Betting Tips: If we look at the home Nations on their respective tours, England, Ireland, Wales and Scotland, there is certainly money to be made in terms of series head-to-head scores.

England: I genuinely believe England has what it takes to go to Australia and win the series, but it will be close. I would have England to win 2-1.

Ireland: Ireland has been plagued by injuries from the Pro-12 final on the weekend, and coming up against a formidable South African team they are going to struggle. The matches will be close but I feel that it’s going to be a 3-0 series win for the Springboks.
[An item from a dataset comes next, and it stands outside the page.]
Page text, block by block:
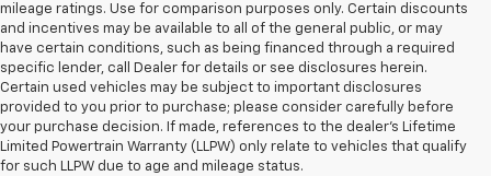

Wales: Wales had an indifferent Six Nations and after their somewhat plateaued performance against Wales on Saturday a tour of New Zealand is potentially the last thing they need. New Zealand will win the series 3-0 and for me it will be with relative comfort.

Scotland: Scotland have two tests against Japan this June, and with the Cherry Blossoms having come off their best World Cup showing, and as newly crowned Asian Champions, Vern Cotter’s men will have their work cut out. I believe that ultimately, given the talent Scotland have at their disposal, Scotland will win both the tests, 2-0. It wouldn’t surprise me, however, if both teams shared the spoils and the series was drawn.